Based on its current assessment, the Committee judges that it can be patient in beginning to normalize the stance of monetary policy. The Committee sees this guidance as consistent with its previous statement that it likely will be appropriate to maintain the 0 to 1/4 percent target range for the federal funds rate for a considerable timefollowing the end of its asset purchase program in October, especially if projected inflation continues to run below the Committee’s 2 percent longer-run goal, and provided that longer-term inflation expectations remain well anchored.
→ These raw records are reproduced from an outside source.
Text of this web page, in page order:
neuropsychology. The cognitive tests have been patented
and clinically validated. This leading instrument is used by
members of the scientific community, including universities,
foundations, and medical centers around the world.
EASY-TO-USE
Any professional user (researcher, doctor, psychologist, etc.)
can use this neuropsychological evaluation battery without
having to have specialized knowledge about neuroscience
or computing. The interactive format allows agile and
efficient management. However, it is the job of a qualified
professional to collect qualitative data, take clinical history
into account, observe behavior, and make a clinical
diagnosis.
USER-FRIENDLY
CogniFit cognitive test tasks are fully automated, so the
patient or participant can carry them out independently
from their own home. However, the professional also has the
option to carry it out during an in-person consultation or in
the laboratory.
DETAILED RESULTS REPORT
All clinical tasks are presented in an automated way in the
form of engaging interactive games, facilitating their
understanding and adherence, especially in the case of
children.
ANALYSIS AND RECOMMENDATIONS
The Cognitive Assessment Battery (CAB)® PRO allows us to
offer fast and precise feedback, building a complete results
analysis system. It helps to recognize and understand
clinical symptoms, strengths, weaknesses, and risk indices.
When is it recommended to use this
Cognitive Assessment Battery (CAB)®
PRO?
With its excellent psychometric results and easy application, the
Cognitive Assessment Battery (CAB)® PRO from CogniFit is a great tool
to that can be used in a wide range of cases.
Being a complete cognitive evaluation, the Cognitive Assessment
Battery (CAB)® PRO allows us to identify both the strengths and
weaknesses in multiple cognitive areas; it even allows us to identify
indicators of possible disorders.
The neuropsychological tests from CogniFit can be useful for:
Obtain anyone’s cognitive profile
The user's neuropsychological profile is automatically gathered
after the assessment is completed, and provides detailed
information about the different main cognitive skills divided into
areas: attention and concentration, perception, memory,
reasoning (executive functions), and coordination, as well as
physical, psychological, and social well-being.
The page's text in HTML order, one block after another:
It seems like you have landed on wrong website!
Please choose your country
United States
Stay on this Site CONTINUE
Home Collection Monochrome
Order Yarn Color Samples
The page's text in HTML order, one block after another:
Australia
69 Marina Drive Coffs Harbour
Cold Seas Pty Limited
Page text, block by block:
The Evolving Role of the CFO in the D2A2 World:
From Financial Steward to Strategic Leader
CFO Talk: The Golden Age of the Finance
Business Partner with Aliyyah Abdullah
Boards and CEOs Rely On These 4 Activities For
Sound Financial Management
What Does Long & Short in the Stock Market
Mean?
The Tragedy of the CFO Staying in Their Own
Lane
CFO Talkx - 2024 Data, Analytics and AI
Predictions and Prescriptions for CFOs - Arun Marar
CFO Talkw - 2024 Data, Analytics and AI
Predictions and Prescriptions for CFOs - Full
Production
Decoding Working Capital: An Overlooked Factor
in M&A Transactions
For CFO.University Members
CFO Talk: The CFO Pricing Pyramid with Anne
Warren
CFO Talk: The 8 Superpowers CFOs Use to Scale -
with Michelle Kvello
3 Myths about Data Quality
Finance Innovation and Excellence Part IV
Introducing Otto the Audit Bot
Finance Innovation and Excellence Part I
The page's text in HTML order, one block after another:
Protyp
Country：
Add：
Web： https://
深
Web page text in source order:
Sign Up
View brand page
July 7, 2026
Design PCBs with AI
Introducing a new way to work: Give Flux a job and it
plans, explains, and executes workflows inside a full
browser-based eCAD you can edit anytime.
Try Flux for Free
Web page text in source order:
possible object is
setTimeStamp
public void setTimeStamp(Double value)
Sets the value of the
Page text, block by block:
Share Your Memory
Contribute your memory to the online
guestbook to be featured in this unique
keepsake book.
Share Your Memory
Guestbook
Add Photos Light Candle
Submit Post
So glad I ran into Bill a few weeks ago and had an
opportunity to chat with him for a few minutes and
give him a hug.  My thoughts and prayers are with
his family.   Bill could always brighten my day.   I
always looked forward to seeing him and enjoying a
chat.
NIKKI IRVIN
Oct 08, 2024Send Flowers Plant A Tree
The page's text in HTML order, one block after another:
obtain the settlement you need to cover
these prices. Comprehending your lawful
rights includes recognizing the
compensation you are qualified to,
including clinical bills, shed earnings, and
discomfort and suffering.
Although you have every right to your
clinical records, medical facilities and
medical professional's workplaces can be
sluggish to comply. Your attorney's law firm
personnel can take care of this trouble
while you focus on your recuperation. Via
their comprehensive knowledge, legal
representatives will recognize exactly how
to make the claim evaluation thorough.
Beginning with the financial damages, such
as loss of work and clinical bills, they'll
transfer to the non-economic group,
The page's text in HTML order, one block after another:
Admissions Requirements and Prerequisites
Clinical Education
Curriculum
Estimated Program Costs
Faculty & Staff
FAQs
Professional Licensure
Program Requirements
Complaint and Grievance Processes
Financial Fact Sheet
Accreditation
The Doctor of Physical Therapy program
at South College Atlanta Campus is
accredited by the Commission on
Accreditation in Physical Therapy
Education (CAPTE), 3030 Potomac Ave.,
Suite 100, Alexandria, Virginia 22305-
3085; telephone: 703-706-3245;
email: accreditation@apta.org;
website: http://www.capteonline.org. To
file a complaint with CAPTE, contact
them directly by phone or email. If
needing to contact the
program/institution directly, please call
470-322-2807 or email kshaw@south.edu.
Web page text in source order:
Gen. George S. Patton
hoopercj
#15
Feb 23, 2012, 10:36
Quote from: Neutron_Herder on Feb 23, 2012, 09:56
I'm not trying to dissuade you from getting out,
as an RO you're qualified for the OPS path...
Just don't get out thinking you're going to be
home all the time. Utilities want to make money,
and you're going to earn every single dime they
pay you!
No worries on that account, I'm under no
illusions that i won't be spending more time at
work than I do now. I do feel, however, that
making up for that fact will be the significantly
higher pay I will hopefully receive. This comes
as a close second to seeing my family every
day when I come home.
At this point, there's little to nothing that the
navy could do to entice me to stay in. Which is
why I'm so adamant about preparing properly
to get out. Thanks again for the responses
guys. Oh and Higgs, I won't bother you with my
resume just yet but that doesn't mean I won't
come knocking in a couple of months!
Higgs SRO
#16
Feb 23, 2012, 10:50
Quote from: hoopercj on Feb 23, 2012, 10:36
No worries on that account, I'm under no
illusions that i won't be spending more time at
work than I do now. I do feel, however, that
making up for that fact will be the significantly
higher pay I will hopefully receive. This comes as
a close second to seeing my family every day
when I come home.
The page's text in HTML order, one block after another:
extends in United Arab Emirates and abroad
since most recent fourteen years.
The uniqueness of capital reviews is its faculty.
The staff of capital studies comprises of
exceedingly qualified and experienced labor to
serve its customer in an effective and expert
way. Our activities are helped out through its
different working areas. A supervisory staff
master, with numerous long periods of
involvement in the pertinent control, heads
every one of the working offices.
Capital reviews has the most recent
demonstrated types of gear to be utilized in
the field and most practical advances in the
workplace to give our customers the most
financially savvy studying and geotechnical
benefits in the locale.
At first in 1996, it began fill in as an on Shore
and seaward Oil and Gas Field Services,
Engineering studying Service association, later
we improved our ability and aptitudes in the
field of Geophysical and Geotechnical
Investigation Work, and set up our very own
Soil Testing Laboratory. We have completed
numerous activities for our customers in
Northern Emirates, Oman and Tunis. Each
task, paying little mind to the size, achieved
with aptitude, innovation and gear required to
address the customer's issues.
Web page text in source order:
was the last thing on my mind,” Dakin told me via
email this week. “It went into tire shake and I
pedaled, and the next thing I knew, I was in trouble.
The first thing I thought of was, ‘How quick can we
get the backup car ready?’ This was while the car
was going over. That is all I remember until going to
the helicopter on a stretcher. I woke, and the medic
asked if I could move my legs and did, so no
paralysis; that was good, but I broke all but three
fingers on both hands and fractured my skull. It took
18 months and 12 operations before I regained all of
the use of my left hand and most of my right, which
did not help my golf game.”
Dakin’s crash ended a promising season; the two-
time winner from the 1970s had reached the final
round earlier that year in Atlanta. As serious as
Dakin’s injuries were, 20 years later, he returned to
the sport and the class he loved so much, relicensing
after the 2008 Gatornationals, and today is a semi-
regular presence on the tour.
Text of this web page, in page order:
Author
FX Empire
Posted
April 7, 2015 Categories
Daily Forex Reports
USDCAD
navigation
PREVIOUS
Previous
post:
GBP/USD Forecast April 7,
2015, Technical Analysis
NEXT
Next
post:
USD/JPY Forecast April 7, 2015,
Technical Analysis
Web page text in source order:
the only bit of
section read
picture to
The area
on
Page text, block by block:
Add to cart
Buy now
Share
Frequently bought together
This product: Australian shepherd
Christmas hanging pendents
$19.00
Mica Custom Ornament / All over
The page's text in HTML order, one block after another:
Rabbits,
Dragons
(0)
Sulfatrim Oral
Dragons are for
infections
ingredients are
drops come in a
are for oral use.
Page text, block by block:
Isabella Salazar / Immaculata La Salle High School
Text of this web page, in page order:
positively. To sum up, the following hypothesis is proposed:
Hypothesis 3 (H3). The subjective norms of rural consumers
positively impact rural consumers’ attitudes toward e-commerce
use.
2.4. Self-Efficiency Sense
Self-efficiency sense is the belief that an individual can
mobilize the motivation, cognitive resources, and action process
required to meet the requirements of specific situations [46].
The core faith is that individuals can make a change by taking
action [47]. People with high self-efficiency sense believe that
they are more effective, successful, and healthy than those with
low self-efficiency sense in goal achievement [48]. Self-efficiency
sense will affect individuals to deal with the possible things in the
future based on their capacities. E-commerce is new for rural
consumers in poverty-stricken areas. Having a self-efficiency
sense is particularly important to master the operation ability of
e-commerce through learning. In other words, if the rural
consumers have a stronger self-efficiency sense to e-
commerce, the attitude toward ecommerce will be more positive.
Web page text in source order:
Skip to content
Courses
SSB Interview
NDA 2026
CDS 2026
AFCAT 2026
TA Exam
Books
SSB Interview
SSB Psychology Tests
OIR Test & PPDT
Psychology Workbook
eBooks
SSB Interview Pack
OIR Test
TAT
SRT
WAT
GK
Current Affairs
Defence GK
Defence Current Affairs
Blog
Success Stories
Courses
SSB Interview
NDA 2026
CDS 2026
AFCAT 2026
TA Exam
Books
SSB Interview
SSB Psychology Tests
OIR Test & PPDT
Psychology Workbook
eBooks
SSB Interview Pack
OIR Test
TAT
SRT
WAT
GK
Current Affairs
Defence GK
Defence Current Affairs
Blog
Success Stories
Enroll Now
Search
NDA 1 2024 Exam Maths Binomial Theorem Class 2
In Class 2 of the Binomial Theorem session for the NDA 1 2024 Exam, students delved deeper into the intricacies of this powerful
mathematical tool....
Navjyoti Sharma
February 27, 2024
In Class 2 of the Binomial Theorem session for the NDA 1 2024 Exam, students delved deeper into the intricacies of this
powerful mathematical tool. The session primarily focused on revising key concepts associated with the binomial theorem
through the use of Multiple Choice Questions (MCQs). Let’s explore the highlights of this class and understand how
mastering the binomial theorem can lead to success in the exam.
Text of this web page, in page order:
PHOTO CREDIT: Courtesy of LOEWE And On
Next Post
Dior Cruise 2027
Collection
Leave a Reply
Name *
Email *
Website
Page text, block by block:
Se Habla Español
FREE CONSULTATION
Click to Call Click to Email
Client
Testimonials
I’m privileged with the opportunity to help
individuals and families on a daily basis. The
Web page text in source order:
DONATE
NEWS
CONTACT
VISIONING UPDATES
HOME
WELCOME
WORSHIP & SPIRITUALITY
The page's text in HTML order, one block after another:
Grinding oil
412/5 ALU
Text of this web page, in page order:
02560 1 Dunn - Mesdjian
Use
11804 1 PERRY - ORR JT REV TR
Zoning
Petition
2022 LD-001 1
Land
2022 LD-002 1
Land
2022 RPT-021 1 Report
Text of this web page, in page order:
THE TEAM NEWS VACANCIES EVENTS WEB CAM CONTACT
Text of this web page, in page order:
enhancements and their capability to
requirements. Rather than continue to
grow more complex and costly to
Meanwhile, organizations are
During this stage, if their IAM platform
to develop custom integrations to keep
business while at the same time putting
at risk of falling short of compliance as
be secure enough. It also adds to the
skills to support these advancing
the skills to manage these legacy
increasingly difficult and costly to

In the Q&A session of the press conference, Chairwoman Yellen said “The committee considers it unlikely to begin the normalization process for at least the next couple of meetings.”  So the general consensus interpretation is that Fed is in no hurry to raise rates till at least April of 2015 unless the economic condition takes a drastic turn (better or worse).

Nevertheless, Fed is running out of excuse to keep rates at near zero beyond 8 years.  Employment is up, inflation is moderate (enhanced by the recent lower oil/fuel prices), and corporate profits are up.

Council on Foreign Relations (CFR) published an interesting graph (see below) just before this Dec. FOMC meeting comparing various inflation and unemployment measures in 2004 (Greenspan era) and 2014.  CFR at the time predicted that Yellen would drop the “considerable time” language from the policy statement, just like Greenspan did in Jan. 2004, and it looks like CFR was right.